-- Extracted records follows --
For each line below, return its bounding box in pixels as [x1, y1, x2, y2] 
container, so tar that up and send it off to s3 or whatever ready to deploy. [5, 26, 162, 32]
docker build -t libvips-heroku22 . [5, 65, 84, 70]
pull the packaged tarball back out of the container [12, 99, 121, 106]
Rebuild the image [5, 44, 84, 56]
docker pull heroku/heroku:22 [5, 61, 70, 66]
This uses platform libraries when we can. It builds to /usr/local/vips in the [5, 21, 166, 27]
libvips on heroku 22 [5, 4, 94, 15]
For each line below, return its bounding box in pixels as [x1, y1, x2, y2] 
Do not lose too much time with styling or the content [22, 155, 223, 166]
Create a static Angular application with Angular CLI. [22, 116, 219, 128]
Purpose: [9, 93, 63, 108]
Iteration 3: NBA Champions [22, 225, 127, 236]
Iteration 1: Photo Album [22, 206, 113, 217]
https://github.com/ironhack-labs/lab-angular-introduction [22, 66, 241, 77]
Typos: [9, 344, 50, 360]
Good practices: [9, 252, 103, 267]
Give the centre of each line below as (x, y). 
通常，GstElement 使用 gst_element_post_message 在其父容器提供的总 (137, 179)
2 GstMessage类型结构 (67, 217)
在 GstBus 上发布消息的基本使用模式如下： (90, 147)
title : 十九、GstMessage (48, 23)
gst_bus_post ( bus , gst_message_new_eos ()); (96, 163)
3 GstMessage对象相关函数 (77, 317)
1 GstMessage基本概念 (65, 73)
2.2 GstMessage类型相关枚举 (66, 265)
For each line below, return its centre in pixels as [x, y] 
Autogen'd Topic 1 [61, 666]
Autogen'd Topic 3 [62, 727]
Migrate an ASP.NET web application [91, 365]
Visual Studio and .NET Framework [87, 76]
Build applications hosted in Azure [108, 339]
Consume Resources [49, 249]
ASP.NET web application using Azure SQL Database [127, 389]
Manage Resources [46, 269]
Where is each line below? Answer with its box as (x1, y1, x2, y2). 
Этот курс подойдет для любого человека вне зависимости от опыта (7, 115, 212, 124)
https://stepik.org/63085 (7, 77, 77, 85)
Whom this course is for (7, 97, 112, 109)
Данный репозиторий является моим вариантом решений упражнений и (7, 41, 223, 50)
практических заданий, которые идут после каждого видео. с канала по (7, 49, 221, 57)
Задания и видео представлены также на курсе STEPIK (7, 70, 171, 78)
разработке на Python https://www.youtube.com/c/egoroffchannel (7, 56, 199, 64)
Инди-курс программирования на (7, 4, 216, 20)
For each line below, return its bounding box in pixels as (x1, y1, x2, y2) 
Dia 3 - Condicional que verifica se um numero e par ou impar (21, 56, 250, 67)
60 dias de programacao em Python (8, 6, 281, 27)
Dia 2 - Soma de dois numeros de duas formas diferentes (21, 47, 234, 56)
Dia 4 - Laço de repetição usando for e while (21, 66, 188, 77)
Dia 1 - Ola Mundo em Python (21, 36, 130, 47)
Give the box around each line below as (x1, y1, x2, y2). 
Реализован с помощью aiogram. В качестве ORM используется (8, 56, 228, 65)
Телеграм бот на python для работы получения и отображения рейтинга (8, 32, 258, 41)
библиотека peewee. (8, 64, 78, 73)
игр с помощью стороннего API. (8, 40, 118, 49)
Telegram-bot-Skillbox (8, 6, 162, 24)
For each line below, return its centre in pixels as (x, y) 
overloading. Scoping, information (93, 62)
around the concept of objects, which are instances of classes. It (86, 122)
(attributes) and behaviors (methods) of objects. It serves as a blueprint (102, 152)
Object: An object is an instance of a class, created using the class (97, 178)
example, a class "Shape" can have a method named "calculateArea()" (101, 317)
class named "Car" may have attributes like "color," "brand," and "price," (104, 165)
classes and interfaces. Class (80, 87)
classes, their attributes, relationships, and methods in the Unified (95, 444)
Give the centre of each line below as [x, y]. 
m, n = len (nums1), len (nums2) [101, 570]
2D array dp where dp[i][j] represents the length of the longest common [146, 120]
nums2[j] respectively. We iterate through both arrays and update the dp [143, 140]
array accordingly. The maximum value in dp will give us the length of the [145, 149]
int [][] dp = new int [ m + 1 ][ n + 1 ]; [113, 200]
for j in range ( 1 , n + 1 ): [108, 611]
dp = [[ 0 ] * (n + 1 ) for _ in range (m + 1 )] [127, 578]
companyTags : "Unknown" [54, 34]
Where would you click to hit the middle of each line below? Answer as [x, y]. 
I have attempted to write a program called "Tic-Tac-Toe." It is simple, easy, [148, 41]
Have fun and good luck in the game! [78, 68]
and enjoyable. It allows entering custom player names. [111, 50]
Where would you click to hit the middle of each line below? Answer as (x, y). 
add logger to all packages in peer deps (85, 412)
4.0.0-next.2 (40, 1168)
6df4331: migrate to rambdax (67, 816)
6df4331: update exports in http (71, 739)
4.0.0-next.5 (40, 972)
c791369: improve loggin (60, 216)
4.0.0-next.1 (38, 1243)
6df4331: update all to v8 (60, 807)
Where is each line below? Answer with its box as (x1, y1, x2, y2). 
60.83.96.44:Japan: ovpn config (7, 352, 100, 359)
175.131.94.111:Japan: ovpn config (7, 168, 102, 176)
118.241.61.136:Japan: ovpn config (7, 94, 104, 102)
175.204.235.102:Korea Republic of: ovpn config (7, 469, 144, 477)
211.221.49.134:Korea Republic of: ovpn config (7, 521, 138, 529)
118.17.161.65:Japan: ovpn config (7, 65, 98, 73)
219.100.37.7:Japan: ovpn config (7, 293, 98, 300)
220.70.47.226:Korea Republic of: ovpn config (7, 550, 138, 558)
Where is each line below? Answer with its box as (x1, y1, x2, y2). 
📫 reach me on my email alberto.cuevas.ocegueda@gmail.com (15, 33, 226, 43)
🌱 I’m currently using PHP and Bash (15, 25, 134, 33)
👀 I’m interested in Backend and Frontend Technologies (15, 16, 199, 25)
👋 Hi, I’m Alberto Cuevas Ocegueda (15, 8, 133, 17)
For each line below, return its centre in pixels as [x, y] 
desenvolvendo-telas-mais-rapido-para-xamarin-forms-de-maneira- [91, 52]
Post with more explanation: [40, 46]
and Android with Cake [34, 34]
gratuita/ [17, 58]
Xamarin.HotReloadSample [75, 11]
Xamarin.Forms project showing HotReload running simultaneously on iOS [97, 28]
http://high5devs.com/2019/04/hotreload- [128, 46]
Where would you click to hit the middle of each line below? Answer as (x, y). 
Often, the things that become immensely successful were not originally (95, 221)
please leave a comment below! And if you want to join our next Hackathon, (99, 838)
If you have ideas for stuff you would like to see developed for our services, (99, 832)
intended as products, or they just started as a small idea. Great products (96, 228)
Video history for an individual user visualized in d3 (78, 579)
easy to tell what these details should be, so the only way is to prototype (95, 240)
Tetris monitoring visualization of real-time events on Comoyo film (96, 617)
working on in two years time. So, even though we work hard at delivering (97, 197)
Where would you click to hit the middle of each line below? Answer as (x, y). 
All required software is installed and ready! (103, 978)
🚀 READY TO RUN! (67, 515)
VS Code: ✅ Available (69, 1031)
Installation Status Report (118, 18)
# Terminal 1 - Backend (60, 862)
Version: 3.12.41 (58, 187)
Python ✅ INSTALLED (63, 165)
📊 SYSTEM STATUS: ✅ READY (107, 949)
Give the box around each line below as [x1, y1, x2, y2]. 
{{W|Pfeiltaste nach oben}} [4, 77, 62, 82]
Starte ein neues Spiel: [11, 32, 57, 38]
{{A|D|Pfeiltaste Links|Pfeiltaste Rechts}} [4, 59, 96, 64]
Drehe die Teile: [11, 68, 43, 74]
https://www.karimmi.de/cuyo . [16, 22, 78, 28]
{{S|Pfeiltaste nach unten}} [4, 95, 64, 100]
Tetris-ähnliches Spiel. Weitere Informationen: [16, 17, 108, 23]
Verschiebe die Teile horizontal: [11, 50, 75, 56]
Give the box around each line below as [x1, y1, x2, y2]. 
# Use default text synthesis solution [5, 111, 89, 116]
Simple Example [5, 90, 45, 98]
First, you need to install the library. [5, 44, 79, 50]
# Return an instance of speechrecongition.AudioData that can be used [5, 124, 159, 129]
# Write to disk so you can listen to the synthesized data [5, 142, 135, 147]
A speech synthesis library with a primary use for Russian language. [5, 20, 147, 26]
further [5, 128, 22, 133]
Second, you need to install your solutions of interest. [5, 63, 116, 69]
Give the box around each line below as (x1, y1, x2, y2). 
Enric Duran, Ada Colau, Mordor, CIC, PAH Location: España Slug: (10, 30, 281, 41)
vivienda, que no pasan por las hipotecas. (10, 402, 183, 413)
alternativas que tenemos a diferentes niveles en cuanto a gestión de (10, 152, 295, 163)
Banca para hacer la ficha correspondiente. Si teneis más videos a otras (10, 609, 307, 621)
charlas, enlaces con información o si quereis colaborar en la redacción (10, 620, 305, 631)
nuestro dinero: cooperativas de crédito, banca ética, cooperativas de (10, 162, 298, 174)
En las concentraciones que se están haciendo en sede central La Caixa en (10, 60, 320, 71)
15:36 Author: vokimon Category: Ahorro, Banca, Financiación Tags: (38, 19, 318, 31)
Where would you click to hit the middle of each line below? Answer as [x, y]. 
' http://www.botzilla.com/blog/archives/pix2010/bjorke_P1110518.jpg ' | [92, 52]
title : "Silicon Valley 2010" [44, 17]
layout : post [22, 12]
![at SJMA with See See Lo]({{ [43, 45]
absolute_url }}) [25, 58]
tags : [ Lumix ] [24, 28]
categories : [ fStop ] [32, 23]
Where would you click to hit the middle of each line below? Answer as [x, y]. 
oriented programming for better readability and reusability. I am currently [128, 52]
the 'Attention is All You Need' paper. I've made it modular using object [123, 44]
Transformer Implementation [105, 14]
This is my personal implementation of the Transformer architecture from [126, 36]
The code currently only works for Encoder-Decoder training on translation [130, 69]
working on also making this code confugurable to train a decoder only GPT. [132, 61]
-- Extracted records concluded --
Report each line in the entries where the string "centre" occurs.

→ Output of the exercise:
Give the centre of each line below as (x, y). 
For each line below, return its centre in pixels as [x, y] 
For each line below, return its centre in pixels as (x, y) 
Give the centre of each line below as [x, y]. 
For each line below, return its centre in pixels as [x, y] 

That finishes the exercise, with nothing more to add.